I’d lived in the same year for over ten subjective years. I’d grown too used to the idea that home would endure forever. For me, the San Fernando Valley was a stable entity. I’d forgotten what a dynamically alive city it was because I’d lost the ability to see its growth—

—because I no longer traveled linearly through time.

Other people travel through time in a straight line. For them, growth is a constant process, perceived only when the changes are major ones, or when there is something to compare them against.

To me, growth is—

—it doesn’t exist. Every time I jump, I expect the world to change. I never equate any era with any other.

Until now, that is.

I knew this city; I’d grown up here — but I’d forgotten that it existed. I’d forgotten what it was like to be a part of the moving timestream, to grow up with a city, to see it change as you change…

I’d forgotten so much.

So much.

* * *

There was no one at the hospital, of course.

That is, I wasn’t there — there were no other versions of Daniel Jamieson Eakins waiting to meet me.

I should have known it, of course. My birthday fell within the range of changes I’d been making. I was the only me in this timeline. If I wanted to find another me, I’d have to go outside the scope of my temporal activity. I’d have to go into the past. Deep into the past.

The only way to escape the effects of any change is to jump back to a point before it happened.

I’d been making changes for the past two hundred years. If I was to meet a variant Dan, we’d both have to go back beyond that span.

But how far back?

I stood by the car, jingling my keys indecisively. The one location I was sure of was this hospital; the one date, my birthday.

Okay—

This spot. The middle of the San Fernando Valley.

The date: January 24. My birthday.

—one thousand years ago. Exactly.

I got in the car, set the timebelt to include it, and tapped twice—

* * *

POP!

I’d been expecting it, but the jump-shock was still severe. The pain of it is directly proportional to the amount of mass making the jump.

Rubbing myself ruefully, I opened the door and got out.

My Corvette and I were in the middle of a flat brown plain. Scraggly plants and bushes all around. I recognized the Hollywood Hills to the southeast. Crisp blue sky. Unreal; no smog. And dry, almost desertlike ground stretching emptily to the purple-brown moun-

tains that surrounded the valley. The San Bernardino range had never looked so forbidding; those black walls at the far northeast end were undimmed by human haze, undwarfed by human buildings, unscarred by human roads. I gazed in awe; I’d never really noticed them before.

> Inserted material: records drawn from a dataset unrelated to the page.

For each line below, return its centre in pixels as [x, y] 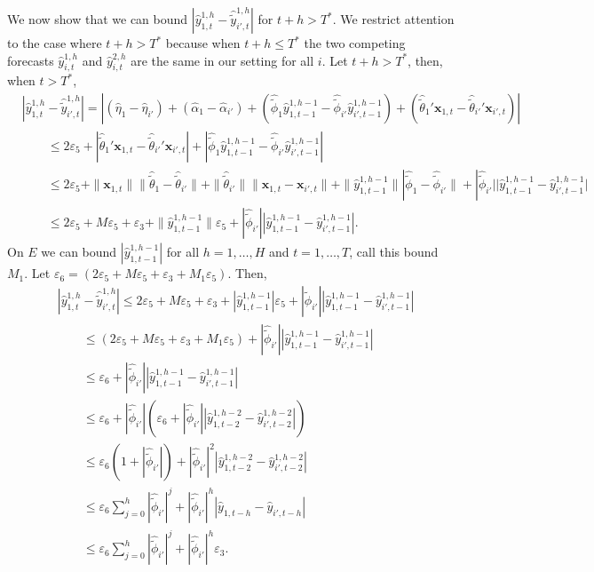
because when [203, 43]
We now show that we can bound [98, 19]
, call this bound [394, 252]
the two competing [355, 43]
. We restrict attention [393, 19]
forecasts [31, 60]
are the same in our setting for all [222, 60]
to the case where [55, 43]
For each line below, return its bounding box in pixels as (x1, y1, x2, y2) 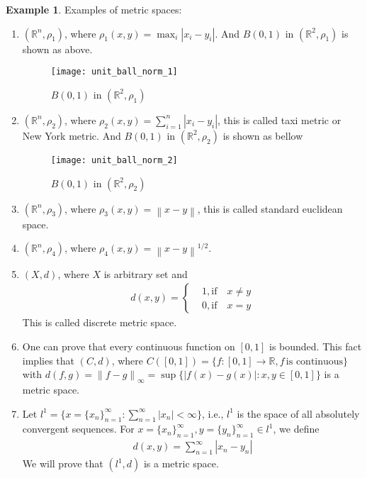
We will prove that (22, 456, 103, 471)
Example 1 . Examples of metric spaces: (6, 2, 182, 16)
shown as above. (22, 41, 93, 56)
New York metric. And (22, 128, 121, 143)
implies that (22, 352, 74, 367)
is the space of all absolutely (237, 406, 360, 421)
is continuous (286, 356, 344, 367)
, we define (273, 421, 320, 436)
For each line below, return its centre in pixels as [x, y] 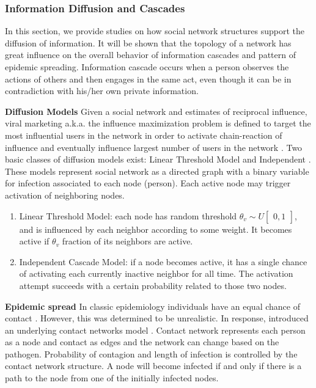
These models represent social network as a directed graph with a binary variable [157, 171]
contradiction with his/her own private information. [102, 91]
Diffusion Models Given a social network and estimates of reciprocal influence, [156, 111]
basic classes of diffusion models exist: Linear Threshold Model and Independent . [158, 159]
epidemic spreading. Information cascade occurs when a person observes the [147, 67]
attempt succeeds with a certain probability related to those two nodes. [153, 285]
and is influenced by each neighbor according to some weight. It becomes [156, 229]
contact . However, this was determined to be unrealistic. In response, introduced [157, 318]
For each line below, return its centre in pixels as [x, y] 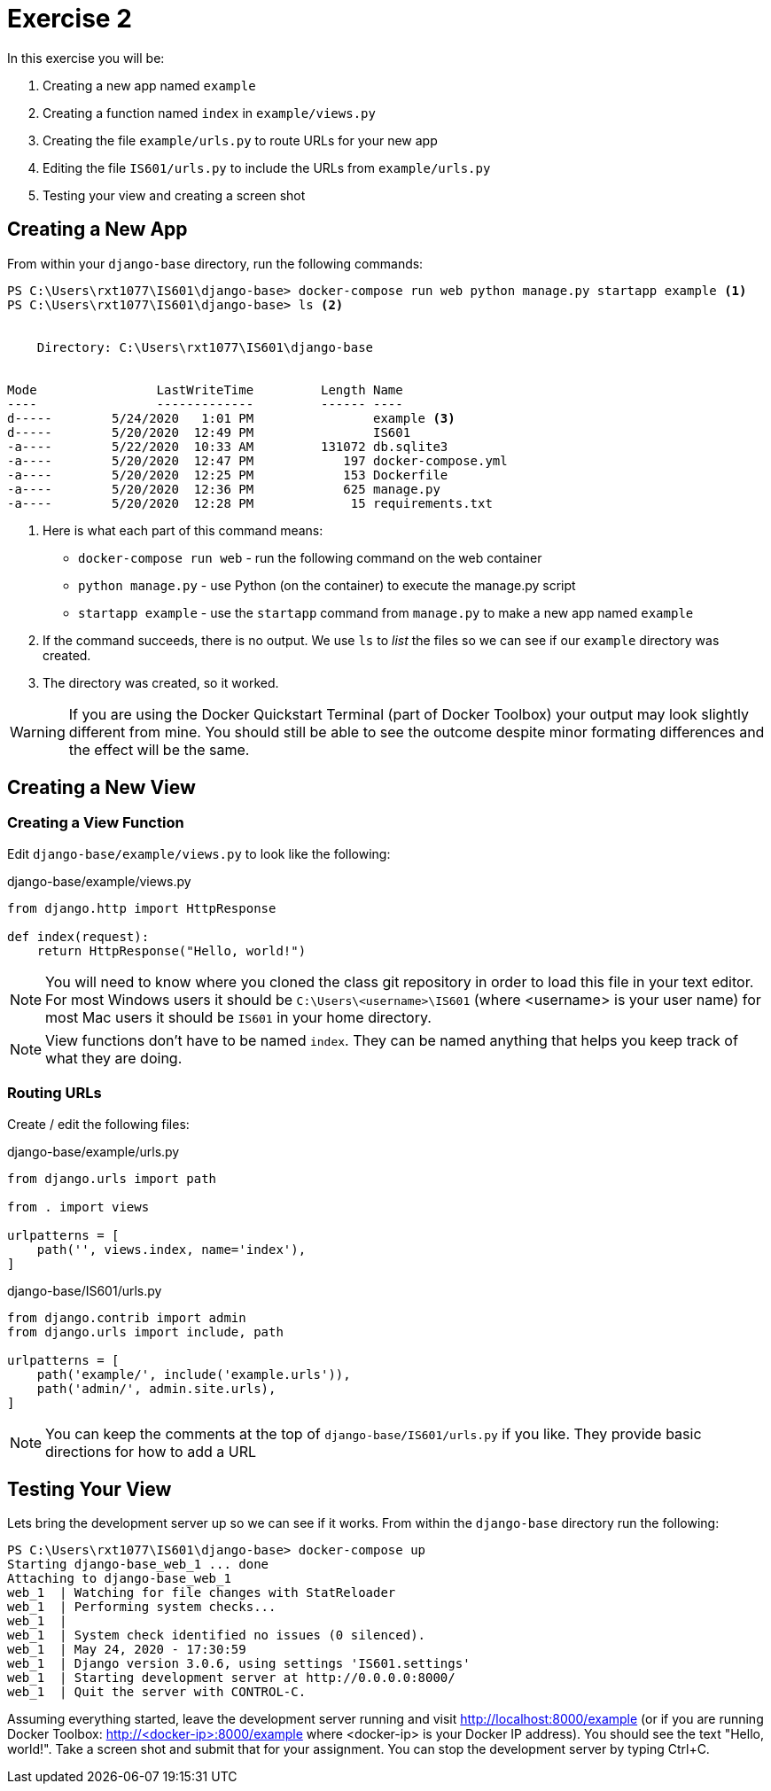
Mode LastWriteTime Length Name [205, 389]
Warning [38, 732]
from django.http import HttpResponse [142, 908]
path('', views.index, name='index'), [171, 1249]
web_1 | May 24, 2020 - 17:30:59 [127, 1650]
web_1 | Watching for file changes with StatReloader [202, 1593]
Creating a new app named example [149, 85]
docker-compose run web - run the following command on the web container [310, 557]
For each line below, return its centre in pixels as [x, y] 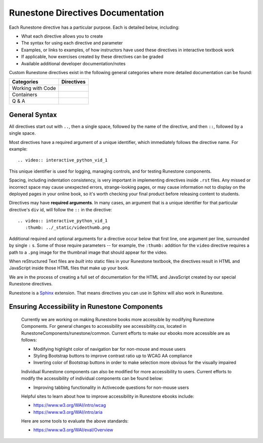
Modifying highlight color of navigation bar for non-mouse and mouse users [110, 349]
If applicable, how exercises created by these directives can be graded [92, 57]
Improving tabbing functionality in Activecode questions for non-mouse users [111, 387]
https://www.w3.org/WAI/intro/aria [68, 412]
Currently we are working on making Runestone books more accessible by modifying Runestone [118, 320]
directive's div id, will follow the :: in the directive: [60, 209]
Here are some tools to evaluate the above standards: [75, 421]
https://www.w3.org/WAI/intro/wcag [70, 405]
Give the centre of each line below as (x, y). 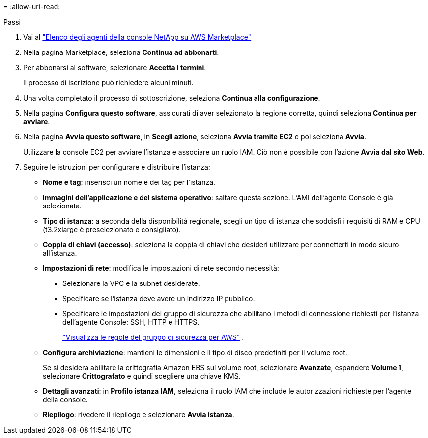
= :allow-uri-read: (32, 7)
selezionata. (62, 206)
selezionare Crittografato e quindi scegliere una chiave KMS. (142, 376)
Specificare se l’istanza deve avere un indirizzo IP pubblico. (159, 298)
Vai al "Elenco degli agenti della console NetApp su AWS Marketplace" (137, 37)
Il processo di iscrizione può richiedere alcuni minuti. (108, 83)
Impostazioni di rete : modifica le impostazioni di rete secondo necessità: (161, 268)
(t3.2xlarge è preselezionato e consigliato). (112, 229)
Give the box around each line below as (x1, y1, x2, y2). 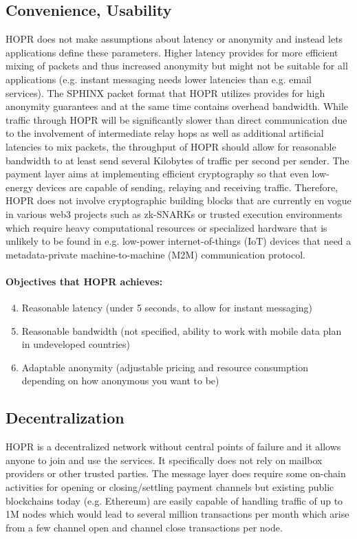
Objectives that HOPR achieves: (6, 274, 163, 288)
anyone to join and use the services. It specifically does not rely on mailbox (6, 452, 323, 467)
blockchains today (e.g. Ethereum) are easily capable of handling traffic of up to (6, 493, 343, 507)
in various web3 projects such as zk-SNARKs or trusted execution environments (6, 206, 343, 221)
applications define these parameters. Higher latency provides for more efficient (6, 45, 338, 59)
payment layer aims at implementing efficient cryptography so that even (6, 166, 309, 181)
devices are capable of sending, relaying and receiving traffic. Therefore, (36, 179, 338, 194)
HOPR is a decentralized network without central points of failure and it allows (6, 439, 341, 454)
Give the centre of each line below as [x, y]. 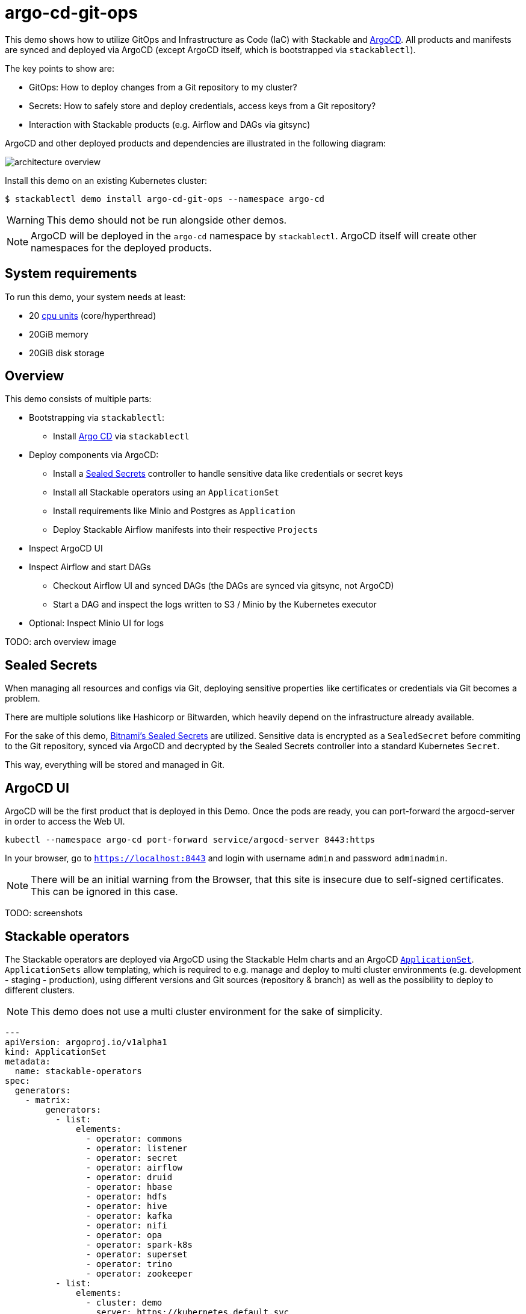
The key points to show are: [60, 68]
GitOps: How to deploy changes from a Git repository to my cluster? [163, 87]
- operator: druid [129, 1177]
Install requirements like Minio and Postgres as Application [174, 511]
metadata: [28, 1061]
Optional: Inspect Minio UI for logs [97, 623]
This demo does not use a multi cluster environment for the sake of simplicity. [207, 1011]
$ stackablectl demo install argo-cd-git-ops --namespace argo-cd [165, 199]
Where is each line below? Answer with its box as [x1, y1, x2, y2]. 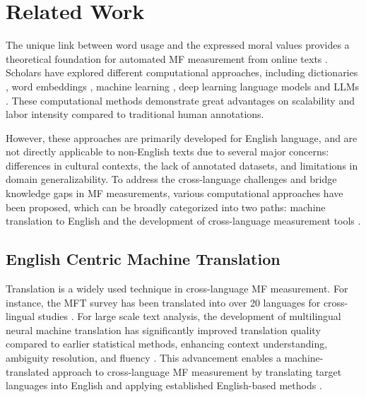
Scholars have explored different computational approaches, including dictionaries [6, 65, 358, 80]
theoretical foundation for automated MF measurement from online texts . [6, 51, 328, 66]
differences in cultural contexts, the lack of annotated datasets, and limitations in [6, 158, 358, 172]
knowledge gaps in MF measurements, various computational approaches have [6, 186, 343, 201]
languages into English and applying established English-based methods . [6, 378, 322, 393]
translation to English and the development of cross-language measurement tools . [6, 213, 361, 228]
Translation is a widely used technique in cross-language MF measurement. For [6, 281, 348, 296]
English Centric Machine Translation [6, 248, 281, 270]
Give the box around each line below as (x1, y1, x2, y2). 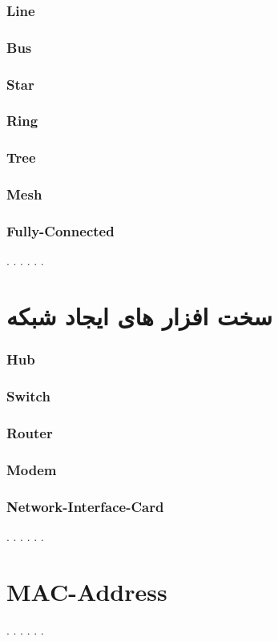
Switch (6, 386, 50, 406)
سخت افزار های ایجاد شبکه (6, 300, 273, 333)
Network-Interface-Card (6, 496, 164, 516)
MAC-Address (6, 574, 167, 607)
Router (6, 422, 53, 442)
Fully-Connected (6, 220, 115, 240)
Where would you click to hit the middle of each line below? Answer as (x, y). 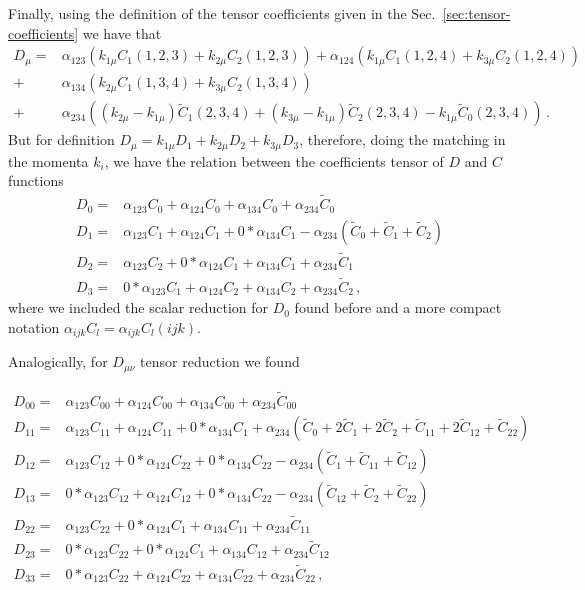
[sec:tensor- (476, 13)
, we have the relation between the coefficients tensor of (274, 160)
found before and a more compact (398, 307)
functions (36, 180)
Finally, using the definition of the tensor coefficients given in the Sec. (222, 13)
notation (34, 326)
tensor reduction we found (220, 361)
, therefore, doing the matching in (402, 139)
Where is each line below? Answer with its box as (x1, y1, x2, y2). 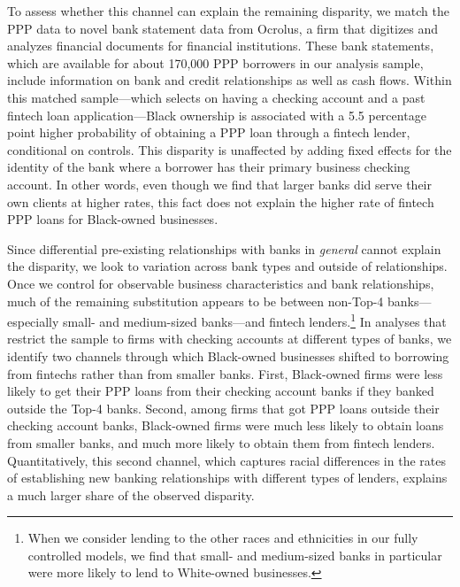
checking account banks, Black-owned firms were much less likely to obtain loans (7, 416, 444, 435)
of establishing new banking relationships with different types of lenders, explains (7, 468, 448, 487)
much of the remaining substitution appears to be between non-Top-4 (7, 291, 384, 310)
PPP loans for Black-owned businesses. (7, 210, 218, 228)
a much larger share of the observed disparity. (7, 485, 255, 504)
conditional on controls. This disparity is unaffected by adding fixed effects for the (7, 140, 452, 158)
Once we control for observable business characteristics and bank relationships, (7, 274, 434, 292)
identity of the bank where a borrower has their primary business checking (7, 158, 410, 176)
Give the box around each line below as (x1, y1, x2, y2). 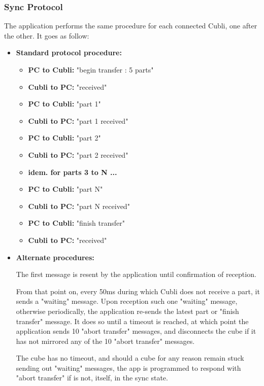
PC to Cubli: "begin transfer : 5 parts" (28, 64, 154, 75)
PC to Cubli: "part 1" (28, 98, 101, 109)
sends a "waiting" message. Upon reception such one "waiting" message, (16, 296, 238, 306)
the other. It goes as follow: (4, 30, 89, 41)
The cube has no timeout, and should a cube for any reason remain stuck (16, 353, 244, 363)
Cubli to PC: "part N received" (28, 200, 130, 211)
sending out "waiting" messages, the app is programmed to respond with (16, 362, 241, 373)
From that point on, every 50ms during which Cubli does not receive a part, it (16, 286, 260, 296)
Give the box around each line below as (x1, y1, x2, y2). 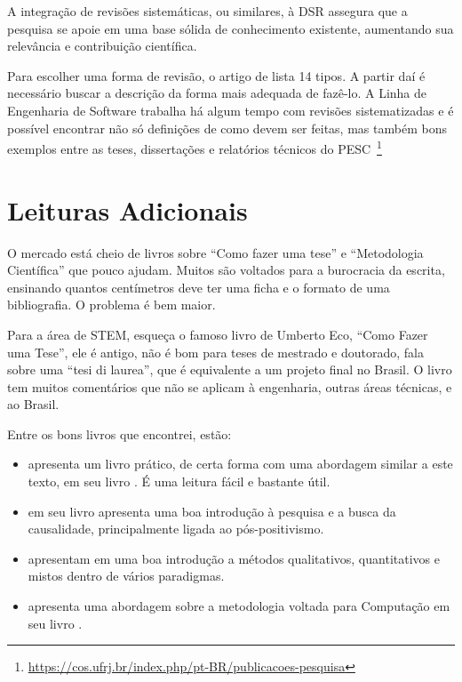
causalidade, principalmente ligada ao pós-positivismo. (28, 519, 324, 538)
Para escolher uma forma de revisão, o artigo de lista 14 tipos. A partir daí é (7, 66, 426, 84)
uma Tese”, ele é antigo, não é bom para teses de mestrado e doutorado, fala (7, 342, 424, 361)
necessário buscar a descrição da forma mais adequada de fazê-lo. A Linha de (7, 84, 427, 102)
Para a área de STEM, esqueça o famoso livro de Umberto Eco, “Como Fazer (7, 325, 428, 343)
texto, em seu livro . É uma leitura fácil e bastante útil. (28, 472, 331, 491)
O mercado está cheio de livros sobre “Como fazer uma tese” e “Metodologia (7, 243, 424, 261)
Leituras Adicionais (7, 191, 248, 228)
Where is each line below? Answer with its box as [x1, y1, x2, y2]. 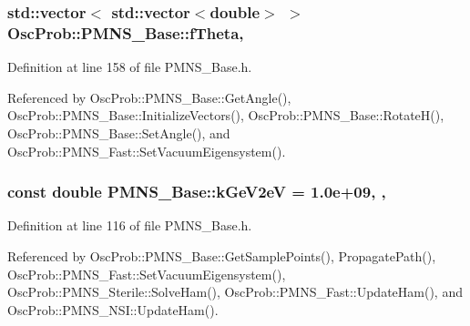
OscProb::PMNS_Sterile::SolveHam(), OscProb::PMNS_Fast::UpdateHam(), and [7, 282, 463, 301]
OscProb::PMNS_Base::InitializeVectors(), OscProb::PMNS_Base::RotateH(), [7, 106, 444, 125]
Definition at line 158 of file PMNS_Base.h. [7, 57, 252, 76]
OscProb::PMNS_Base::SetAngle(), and [7, 123, 230, 142]
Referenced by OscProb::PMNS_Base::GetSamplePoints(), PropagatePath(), [7, 246, 436, 265]
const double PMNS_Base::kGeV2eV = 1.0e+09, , [7, 180, 386, 203]
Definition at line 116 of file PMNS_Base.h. [7, 216, 252, 235]
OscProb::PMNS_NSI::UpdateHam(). [7, 300, 219, 319]
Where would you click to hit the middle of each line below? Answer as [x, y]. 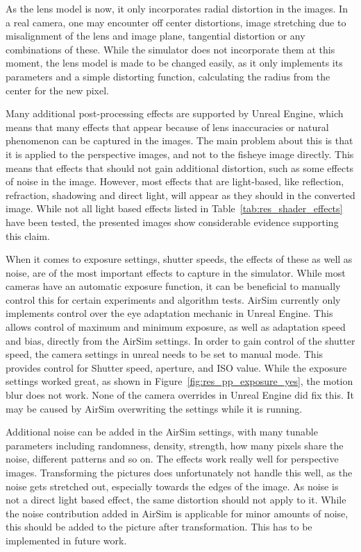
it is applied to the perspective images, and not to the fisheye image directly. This [180, 154]
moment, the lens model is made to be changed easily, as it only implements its [174, 63]
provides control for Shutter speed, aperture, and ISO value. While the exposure [176, 367]
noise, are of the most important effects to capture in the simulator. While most [176, 272]
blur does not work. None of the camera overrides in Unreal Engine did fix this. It [180, 395]
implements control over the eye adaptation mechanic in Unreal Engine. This [169, 313]
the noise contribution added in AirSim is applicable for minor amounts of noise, [177, 513]
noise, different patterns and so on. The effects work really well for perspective [172, 459]
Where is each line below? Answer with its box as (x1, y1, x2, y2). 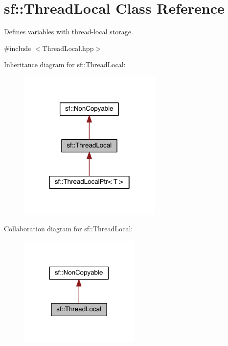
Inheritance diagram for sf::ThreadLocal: (4, 59, 126, 70)
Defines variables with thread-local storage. (4, 26, 133, 37)
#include (4, 43, 31, 53)
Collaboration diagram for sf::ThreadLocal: (4, 223, 133, 234)
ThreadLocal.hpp (42, 43, 94, 53)
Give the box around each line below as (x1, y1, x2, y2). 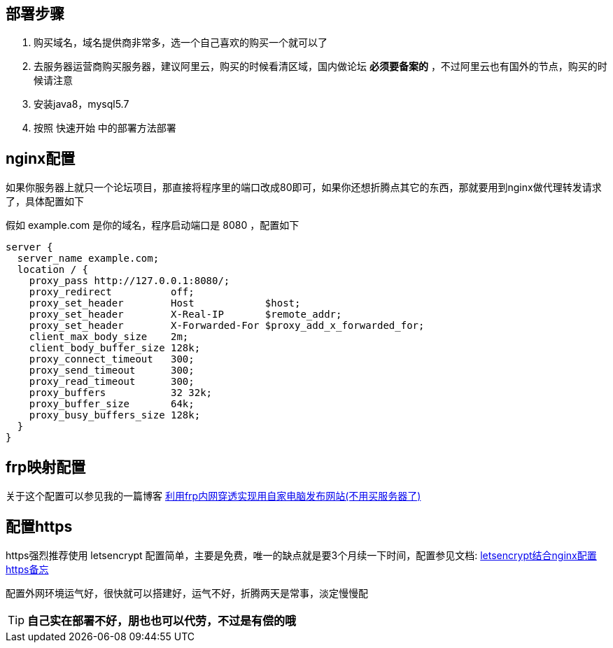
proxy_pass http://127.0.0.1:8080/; (29, 275, 230, 287)
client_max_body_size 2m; (29, 331, 189, 343)
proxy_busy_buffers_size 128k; (29, 409, 201, 421)
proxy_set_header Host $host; (29, 297, 301, 309)
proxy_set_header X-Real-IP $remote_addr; (29, 309, 342, 321)
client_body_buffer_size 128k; (29, 342, 201, 354)
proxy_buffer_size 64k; (29, 398, 195, 410)
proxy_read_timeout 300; (29, 376, 195, 388)
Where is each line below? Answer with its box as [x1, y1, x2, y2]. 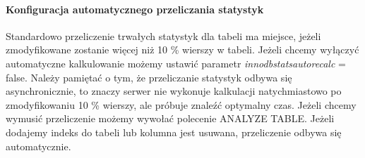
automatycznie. [6, 138, 71, 153]
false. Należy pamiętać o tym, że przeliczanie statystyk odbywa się [6, 70, 292, 84]
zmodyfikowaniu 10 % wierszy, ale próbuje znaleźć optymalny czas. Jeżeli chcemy [6, 97, 357, 112]
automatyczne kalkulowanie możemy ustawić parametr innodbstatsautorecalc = [6, 55, 346, 70]
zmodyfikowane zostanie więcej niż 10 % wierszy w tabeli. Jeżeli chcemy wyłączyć [6, 42, 359, 57]
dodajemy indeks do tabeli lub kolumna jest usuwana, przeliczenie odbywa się [6, 124, 342, 139]
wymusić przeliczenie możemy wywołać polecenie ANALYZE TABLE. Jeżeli [6, 111, 335, 126]
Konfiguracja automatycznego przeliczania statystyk [6, 1, 264, 16]
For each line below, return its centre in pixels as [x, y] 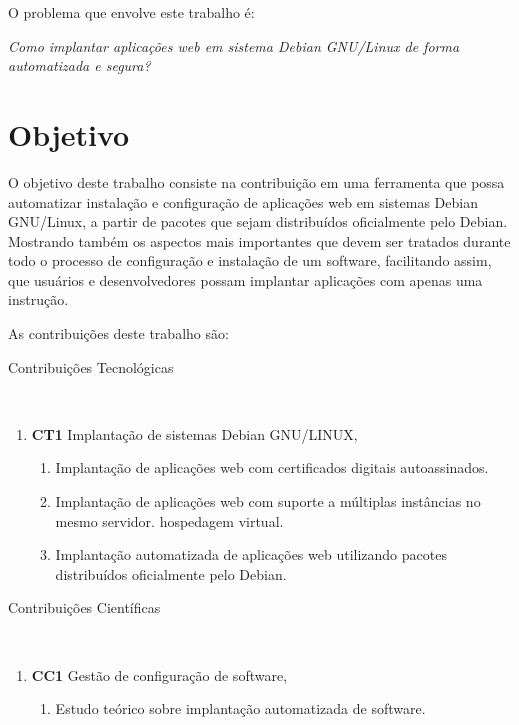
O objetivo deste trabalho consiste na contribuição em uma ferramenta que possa [256, 181]
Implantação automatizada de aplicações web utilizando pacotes [251, 554]
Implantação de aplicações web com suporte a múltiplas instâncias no [268, 501]
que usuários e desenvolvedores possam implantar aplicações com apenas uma [245, 279]
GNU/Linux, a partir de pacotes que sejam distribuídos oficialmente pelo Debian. [258, 221]
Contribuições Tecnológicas [91, 366]
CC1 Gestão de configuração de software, [159, 674]
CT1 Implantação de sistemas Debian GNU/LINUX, [194, 433]

“Well?” said a female voice behind me. “Are you going to stand there and admire the view all day?”

I whirled—

—she was beautiful.

Almost my height. Hair the same color brown as mine. Eyes the same color green, soft and downturned. The same cast of features, only slightly more delicate. She could have been my sister.

She indicated the car with a nod and a giggle. “Are you planning to drive somewhere?”

“I — uh, no — that is — I didn’t know what I was planning. I — Hey, who are you?”

“Diane.”

“Diane? Is that all?”

She twinkled. “Diana Jane Eakins. Hey, what’s the matter? Did I say something wrong?”

“I’m Dan!” I blurted. “Daniel Eakins. Daniel Jamieson Eakins—”

“Oh—” she said. And then it sunk in. “Oh!”

* * *

The silence was embarrassing. “Uh… “I said. “I have this timebelt.” “So do I. My Aunt Jane gave it to me.” “I got mine from my Uncle Jim.”

She pointed to a gazebo-like affair about a hundred yards off. “Would you like to sit down?”